INSTRUCTIONS TO FOLLOW ▸ Please output every entry below precisely as written.

Items from a data source
==========

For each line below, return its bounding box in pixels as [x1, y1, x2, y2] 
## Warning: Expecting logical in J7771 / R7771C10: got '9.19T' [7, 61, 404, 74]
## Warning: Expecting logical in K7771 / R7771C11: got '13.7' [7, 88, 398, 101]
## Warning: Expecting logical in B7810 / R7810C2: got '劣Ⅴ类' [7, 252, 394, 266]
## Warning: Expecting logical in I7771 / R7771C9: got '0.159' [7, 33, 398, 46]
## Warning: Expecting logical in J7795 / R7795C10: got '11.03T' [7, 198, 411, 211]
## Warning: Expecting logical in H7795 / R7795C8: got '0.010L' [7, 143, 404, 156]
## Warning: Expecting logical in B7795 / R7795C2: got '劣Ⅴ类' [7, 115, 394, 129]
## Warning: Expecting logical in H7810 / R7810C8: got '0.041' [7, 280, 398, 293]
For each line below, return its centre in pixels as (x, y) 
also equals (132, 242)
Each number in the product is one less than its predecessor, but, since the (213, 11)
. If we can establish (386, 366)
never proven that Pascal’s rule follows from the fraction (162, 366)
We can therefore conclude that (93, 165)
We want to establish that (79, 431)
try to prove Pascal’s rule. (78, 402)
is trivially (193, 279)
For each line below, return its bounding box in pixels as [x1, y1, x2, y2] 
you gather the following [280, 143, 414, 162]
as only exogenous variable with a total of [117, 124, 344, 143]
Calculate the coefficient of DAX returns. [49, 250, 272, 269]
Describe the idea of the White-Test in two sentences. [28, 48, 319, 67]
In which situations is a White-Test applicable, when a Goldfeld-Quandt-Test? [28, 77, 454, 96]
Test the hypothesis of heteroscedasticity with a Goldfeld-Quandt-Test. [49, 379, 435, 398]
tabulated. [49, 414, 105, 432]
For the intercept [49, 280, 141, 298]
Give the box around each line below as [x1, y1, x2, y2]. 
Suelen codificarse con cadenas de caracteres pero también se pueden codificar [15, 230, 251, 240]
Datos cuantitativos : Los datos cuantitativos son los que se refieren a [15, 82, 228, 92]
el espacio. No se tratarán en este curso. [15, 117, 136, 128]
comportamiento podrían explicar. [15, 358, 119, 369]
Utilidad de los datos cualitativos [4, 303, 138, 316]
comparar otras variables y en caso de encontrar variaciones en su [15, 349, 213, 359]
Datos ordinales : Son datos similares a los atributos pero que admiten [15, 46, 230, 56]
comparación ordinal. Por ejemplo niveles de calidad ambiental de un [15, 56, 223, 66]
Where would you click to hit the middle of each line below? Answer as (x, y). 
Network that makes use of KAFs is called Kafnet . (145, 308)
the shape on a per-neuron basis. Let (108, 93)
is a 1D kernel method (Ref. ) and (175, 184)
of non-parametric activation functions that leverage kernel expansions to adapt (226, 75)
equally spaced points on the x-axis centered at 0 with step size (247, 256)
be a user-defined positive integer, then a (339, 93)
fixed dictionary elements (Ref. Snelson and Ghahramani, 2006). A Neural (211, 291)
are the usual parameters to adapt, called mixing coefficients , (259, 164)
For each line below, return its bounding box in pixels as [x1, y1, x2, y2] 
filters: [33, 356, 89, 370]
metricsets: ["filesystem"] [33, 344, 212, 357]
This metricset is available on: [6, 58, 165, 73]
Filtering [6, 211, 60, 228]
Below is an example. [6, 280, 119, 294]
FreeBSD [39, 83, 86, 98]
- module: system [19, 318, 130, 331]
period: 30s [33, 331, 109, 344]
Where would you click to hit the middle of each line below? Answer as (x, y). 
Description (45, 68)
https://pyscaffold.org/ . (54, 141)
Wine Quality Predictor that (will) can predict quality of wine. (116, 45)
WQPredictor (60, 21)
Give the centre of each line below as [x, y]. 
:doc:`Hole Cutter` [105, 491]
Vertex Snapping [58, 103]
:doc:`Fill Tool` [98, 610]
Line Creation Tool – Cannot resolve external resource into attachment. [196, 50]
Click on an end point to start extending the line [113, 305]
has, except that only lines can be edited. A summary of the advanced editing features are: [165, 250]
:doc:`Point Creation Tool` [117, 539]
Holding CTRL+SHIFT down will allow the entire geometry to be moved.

==========

ANSWER TO THIS EXERCISE ▸
For each line below, return its bounding box in pixels as [x1, y1, x2, y2] 
## Warning: Expecting logical in J7771 / R7771C10: got '9.19T' [7, 61, 404, 74]
## Warning: Expecting logical in K7771 / R7771C11: got '13.7' [7, 88, 398, 101]
## Warning: Expecting logical in B7810 / R7810C2: got '劣Ⅴ类' [7, 252, 394, 266]
## Warning: Expecting logical in I7771 / R7771C9: got '0.159' [7, 33, 398, 46]
## Warning: Expecting logical in J7795 / R7795C10: got '11.03T' [7, 198, 411, 211]
## Warning: Expecting logical in H7795 / R7795C8: got '0.010L' [7, 143, 404, 156]
## Warning: Expecting logical in B7795 / R7795C2: got '劣Ⅴ类' [7, 115, 394, 129]
## Warning: Expecting logical in H7810 / R7810C8: got '0.041' [7, 280, 398, 293]
For each line below, return its centre in pixels as (x, y) 
also equals (132, 242)
Each number in the product is one less than its predecessor, but, since the (213, 11)
. If we can establish (386, 366)
never proven that Pascal’s rule follows from the fraction (162, 366)
We can therefore conclude that (93, 165)
We want to establish that (79, 431)
try to prove Pascal’s rule. (78, 402)
is trivially (193, 279)
For each line below, return its bounding box in pixels as [x1, y1, x2, y2] 
you gather the following [280, 143, 414, 162]
as only exogenous variable with a total of [117, 124, 344, 143]
Calculate the coefficient of DAX returns. [49, 250, 272, 269]
Describe the idea of the White-Test in two sentences. [28, 48, 319, 67]
In which situations is a White-Test applicable, when a Goldfeld-Quandt-Test? [28, 77, 454, 96]
Test the hypothesis of heteroscedasticity with a Goldfeld-Quandt-Test. [49, 379, 435, 398]
tabulated. [49, 414, 105, 432]
For the intercept [49, 280, 141, 298]
Give the box around each line below as [x1, y1, x2, y2]. 
Suelen codificarse con cadenas de caracteres pero también se pueden codificar [15, 230, 251, 240]
Datos cuantitativos : Los datos cuantitativos son los que se refieren a [15, 82, 228, 92]
el espacio. No se tratarán en este curso. [15, 117, 136, 128]
comportamiento podrían explicar. [15, 358, 119, 369]
Utilidad de los datos cualitativos [4, 303, 138, 316]
comparar otras variables y en caso de encontrar variaciones en su [15, 349, 213, 359]
Datos ordinales : Son datos similares a los atributos pero que admiten [15, 46, 230, 56]
comparación ordinal. Por ejemplo niveles de calidad ambiental de un [15, 56, 223, 66]
Where would you click to hit the middle of each line below? Answer as (x, y). 
Network that makes use of KAFs is called Kafnet . (145, 308)
the shape on a per-neuron basis. Let (108, 93)
is a 1D kernel method (Ref. ) and (175, 184)
of non-parametric activation functions that leverage kernel expansions to adapt (226, 75)
equally spaced points on the x-axis centered at 0 with step size (247, 256)
be a user-defined positive integer, then a (339, 93)
fixed dictionary elements (Ref. Snelson and Ghahramani, 2006). A Neural (211, 291)
are the usual parameters to adapt, called mixing coefficients , (259, 164)
For each line below, return its bounding box in pixels as [x1, y1, x2, y2] 
filters: [33, 356, 89, 370]
metricsets: ["filesystem"] [33, 344, 212, 357]
This metricset is available on: [6, 58, 165, 73]
Filtering [6, 211, 60, 228]
Below is an example. [6, 280, 119, 294]
FreeBSD [39, 83, 86, 98]
- module: system [19, 318, 130, 331]
period: 30s [33, 331, 109, 344]
Where would you click to hit the middle of each line below? Answer as (x, y). 
Description (45, 68)
https://pyscaffold.org/ . (54, 141)
Wine Quality Predictor that (will) can predict quality of wine. (116, 45)
WQPredictor (60, 21)
Give the centre of each line below as [x, y]. 
:doc:`Hole Cutter` [105, 491]
Vertex Snapping [58, 103]
:doc:`Fill Tool` [98, 610]
Line Creation Tool – Cannot resolve external resource into attachment. [196, 50]
Click on an end point to start extending the line [113, 305]
has, except that only lines can be edited. A summary of the advanced editing features are: [165, 250]
:doc:`Point Creation Tool` [117, 539]
Holding CTRL+SHIFT down will allow the entire geometry to be moved.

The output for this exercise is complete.